● TO DO:
For the material below, return exactly the lines starting at the one holding "Internet Services" and ending at the one holding "values, and achievements, you", counting both as part of the range.

● DATA EXTRACTS:
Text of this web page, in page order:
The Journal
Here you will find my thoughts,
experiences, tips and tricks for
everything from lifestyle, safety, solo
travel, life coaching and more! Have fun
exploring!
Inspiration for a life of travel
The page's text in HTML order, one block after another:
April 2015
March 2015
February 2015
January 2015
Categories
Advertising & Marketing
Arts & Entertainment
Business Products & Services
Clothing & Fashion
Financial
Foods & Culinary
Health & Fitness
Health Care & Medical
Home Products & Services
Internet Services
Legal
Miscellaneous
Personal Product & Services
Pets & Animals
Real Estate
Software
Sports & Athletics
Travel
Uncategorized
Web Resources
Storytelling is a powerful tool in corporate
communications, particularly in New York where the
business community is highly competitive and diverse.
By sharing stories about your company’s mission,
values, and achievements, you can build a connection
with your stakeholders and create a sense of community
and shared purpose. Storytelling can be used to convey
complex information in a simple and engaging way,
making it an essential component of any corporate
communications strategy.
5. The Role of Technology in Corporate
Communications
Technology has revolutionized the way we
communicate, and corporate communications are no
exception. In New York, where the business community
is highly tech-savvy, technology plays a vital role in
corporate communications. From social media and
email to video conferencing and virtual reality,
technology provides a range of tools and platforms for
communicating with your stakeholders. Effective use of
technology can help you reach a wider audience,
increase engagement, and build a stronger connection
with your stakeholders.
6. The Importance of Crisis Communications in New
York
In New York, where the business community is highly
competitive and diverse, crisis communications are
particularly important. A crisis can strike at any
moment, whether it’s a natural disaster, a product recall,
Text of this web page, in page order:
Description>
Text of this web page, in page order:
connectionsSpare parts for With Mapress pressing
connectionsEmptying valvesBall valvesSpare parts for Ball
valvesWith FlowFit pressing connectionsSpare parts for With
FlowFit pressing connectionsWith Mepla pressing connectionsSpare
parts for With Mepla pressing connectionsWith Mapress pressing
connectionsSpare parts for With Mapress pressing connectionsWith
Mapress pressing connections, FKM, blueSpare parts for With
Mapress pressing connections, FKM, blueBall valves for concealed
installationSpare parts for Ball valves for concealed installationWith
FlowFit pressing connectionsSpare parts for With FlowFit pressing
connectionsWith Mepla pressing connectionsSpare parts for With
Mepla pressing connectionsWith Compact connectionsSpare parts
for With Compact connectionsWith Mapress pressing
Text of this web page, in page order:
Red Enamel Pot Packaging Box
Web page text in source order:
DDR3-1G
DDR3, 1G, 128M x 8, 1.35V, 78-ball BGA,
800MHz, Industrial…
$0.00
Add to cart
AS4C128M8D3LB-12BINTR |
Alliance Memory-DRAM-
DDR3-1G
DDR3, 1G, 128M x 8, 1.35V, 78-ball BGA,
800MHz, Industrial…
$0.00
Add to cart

--

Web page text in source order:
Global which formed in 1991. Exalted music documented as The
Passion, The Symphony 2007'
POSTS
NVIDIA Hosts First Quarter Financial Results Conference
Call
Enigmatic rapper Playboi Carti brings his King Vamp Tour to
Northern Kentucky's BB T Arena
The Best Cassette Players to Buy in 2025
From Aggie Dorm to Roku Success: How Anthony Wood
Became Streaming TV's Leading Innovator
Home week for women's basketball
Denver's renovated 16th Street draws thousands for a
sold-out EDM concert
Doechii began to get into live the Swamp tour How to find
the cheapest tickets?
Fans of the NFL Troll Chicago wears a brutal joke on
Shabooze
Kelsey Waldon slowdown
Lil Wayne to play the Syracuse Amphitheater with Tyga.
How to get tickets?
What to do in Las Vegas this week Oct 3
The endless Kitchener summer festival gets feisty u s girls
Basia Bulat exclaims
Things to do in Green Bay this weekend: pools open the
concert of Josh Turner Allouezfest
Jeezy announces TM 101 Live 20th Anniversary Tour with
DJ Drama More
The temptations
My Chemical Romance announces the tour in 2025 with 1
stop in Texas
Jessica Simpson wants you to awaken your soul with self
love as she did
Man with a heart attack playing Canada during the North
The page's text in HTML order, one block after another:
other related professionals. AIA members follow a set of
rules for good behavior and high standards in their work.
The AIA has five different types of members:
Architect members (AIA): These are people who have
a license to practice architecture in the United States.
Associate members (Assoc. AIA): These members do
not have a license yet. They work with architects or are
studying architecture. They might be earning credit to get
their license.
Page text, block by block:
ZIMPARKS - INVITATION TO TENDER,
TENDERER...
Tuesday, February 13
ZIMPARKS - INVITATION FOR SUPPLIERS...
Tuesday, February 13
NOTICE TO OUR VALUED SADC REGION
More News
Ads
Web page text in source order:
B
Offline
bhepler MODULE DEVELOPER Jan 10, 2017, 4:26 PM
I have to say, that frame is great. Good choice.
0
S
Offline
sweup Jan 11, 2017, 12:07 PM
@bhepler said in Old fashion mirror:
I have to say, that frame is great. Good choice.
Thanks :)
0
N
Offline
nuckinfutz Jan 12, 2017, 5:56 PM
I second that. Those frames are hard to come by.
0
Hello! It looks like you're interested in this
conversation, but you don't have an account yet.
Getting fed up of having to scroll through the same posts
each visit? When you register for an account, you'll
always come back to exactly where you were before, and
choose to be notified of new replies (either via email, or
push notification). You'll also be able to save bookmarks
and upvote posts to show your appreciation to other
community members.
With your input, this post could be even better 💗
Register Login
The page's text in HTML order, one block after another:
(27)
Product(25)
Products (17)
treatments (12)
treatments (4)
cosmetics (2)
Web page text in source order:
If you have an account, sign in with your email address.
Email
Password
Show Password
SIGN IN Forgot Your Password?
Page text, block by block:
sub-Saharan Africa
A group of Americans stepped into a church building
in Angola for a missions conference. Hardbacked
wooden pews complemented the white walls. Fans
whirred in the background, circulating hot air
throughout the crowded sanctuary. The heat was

--

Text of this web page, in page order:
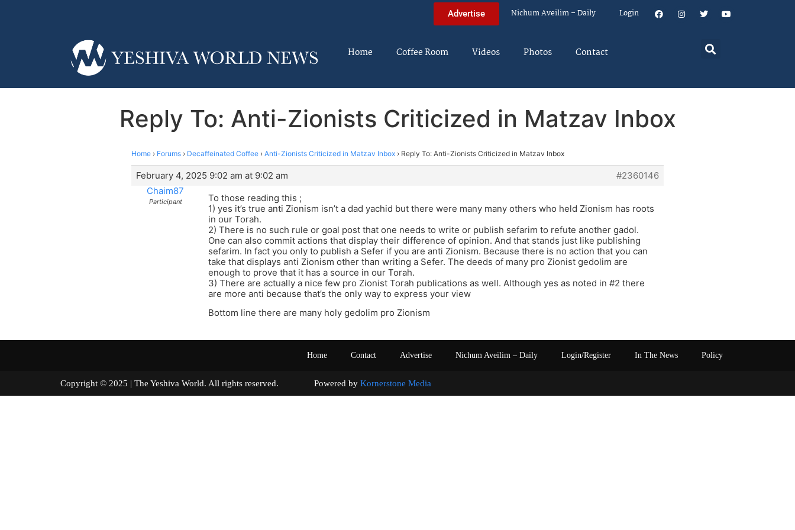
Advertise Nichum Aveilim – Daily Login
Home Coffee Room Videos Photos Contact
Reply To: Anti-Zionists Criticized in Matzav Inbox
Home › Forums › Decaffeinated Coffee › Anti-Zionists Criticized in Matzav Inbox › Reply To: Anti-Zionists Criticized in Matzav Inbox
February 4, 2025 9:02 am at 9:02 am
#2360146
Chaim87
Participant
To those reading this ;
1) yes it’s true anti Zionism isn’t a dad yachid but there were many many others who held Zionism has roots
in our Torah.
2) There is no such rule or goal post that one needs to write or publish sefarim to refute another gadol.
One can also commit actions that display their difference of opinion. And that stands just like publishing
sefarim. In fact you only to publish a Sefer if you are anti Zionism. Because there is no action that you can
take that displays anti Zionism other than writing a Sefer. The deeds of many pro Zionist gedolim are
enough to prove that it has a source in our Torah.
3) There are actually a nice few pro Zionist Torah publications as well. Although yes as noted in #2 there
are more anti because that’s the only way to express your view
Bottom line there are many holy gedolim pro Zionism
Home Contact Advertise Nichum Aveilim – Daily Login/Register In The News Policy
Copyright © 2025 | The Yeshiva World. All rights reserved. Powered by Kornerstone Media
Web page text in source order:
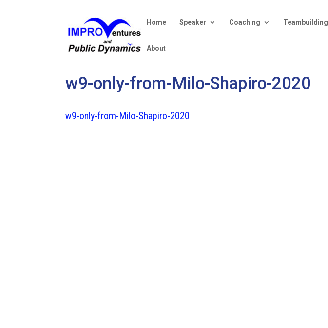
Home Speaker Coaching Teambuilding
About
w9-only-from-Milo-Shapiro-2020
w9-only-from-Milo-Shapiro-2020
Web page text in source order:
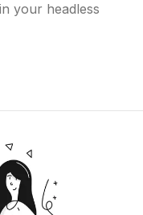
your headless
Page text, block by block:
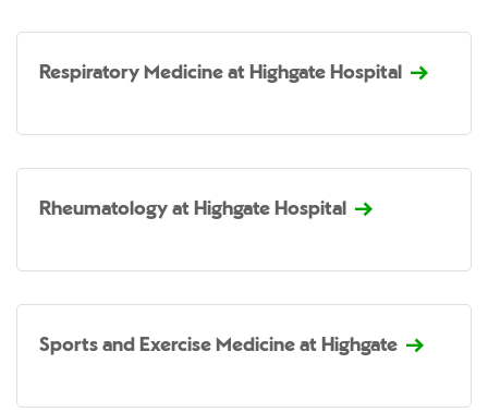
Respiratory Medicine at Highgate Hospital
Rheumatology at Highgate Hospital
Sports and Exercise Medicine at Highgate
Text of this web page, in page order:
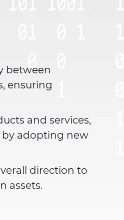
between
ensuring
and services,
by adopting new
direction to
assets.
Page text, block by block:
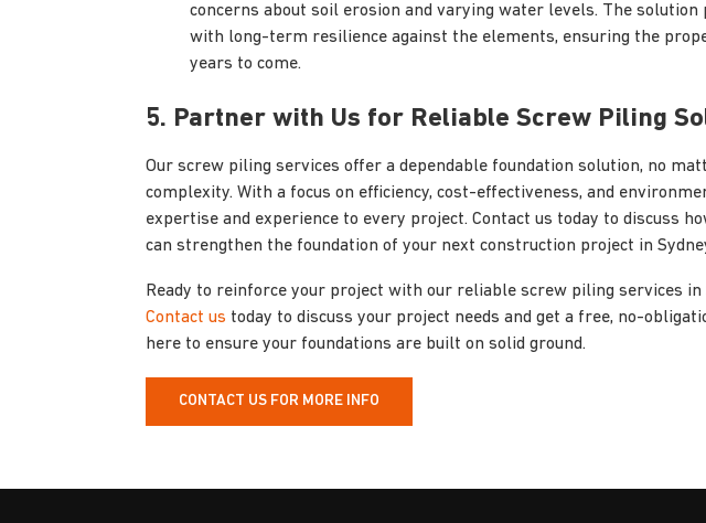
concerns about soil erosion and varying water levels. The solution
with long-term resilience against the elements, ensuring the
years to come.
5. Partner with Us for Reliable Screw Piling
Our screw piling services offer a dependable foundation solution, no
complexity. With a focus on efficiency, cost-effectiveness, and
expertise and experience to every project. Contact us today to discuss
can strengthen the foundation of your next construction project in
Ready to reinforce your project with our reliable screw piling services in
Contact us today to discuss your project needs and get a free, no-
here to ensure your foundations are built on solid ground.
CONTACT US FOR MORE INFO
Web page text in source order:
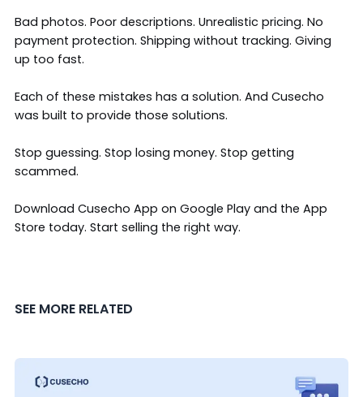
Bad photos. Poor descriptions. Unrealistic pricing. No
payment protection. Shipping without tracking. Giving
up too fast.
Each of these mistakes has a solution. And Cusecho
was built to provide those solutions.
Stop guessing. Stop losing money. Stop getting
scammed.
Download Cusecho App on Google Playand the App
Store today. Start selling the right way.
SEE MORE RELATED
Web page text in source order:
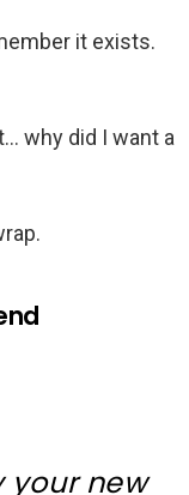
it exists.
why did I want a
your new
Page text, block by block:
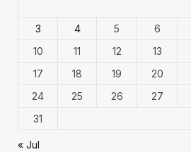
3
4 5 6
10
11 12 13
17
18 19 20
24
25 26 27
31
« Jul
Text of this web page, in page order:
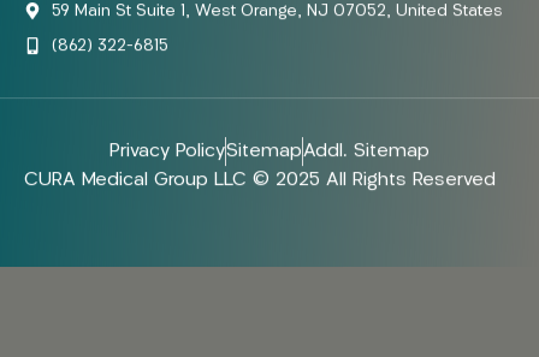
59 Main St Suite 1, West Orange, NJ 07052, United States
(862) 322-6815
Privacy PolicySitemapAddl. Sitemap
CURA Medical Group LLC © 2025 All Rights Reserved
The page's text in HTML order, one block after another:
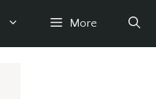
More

● RESPONSE BELOW:
Internet Services
Legal
Miscellaneous
Personal Product & Services
Pets & Animals
Real Estate
Software
Sports & Athletics
Travel
Uncategorized
Web Resources
Storytelling is a powerful tool in corporate
communications, particularly in New York where the
business community is highly competitive and diverse.
By sharing stories about your company’s mission,
values, and achievements, you can build a connection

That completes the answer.